Under Parth's leadership the company has invested US$150 Million in Fujairah, to set-up a one million tonne per annum clinker unit to achieve its 2020 targets. Through this investment Parth hopes to contribute to the overall economic development of Fujairah as well as create new direct and indirect job opportunities.

In February 2022, Jindal was appointed as a chair at Global Cement & Concrete Association (GCCA) India.

JSW Energy 
On 23 December 2022, JSW Energy got approval from the firm's shareholders to appoint Parth Jindal to a director position on the board of the company.

JSW USA 
Jindal is the Director of JSW USA. Under his guidance, JSW Steel has made a US$1 Billion Commitment to be split evenly between US Operations in Texas and in Ohio. An investment that was welcomed by US President Donald Trump. On investments in JSW USA, Parth shared that access to natural gas at extremely economical prices and the abundant availability of scrap steel in Texas made conditions very conducive for manufacturing through the Electric Art Furnace Route. The investments also guaranteed over 1000 jobs in the industry.

According to Jindal, the organisation has totally severed ties with Chinese suppliers, with the exception of two products that are sold exclusively by China. He stated that suppliers to Group who get more than twenty percent of their sourcing from China are also prohibited from doing business with the company unless and until they can demonstrate that investments have been made to lower the amount of goods they buy from China.

JSW Paints 
Jindal is managing director of JSW Paints. The JSW Group formally announced the launch of JSW Paints on 2 May 2019. The company is aiming to achieve Rs. 20 billion revenue mark by 2022. The company has built two facilities – a 25,000 kilo litres coil coating facility at Vasind in Maharashtra for industrial demand and another 10,000 kilo litre water-based decorative paints facility in Vijayanagar in Karnataka. The Vijayanagar plant was inaugurated on 27 January 2020.

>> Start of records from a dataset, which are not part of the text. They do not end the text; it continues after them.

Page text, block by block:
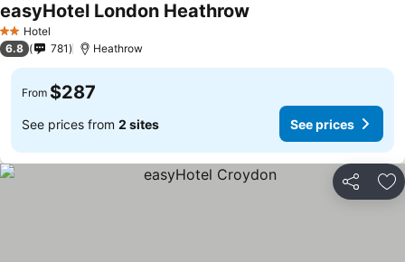
2 StarsHotel
easyHotel London Heathrow
6.8 781 Heathrow
From $287
See prices from 2 sites See prices
Share
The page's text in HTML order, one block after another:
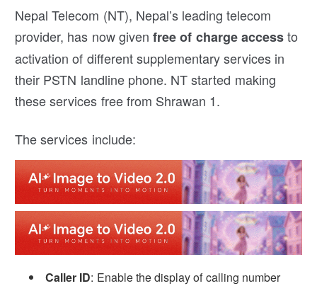
Nepal Telecom (NT), Nepal’s leading telecom
provider, has now givenfree of charge accessto
activation of different supplementary services in
their PSTN landline phone. NT started making
these services free from Shrawan 1.
The services include:
Caller ID: Enable the display of calling number
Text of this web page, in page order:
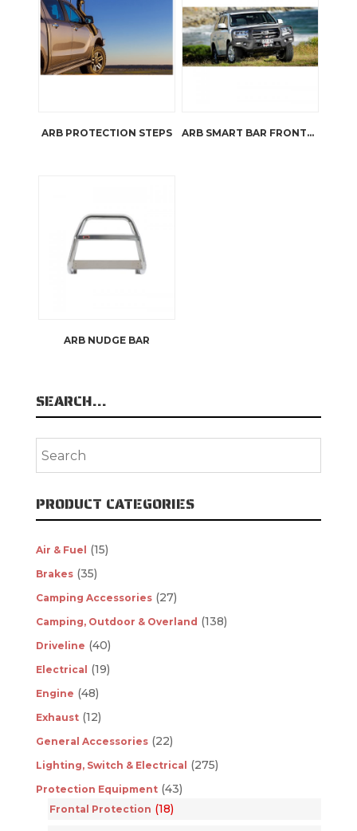
ARB PROTECTION STEPS ARB SMART BAR FRONTAL PROTECTION
ARB NUDGE BAR
SEARCH…
PRODUCT CATEGORIES
Air & Fuel (15)
Brakes (35)
Camping Accessories (27)
Camping, Outdoor & Overland (138)
Driveline (40)
Electrical (19)
Engine (48)
Exhaust (12)
General Accessories (22)
Lighting, Switch & Electrical (275)
Protection Equipment (43)
Frontal Protection (18)
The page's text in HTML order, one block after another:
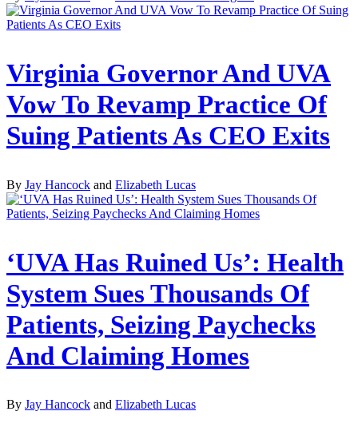
Virginia Governor And UVA
Vow To Revamp Practice Of
Suing Patients As CEO Exits
By Jay Hancock and Elizabeth Lucas
‘UVA Has Ruined Us’: Health
System Sues Thousands Of
Patients, Seizing Paychecks
And Claiming Homes
By Jay Hancock and Elizabeth Lucas
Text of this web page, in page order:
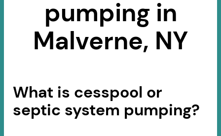
pumping in
Malverne, NY
What is cesspool or
septic system pumping?

The company offers a complete range of environment friendly water-based paints for interior and exterior walls, wood and metal.

Jindal defended a proposed investment of ₹750 crore by group firm JSW Steel, arguing that the proposed investment was a transaction between two independent parties and that it was concluded after considerable consideration.

JSW Sports 
Parth is the Director of JSW Sports, that currently runs the ISL Football Club Bengaluru FC, Delhi based IPL Team Delhi Capitals and the Inspire Institute of Sport. In 2018, JSW Sport acquired 50% stake of the Delhi Capitals from GMR Group and Jindal was appointed Chairman of the IPL team.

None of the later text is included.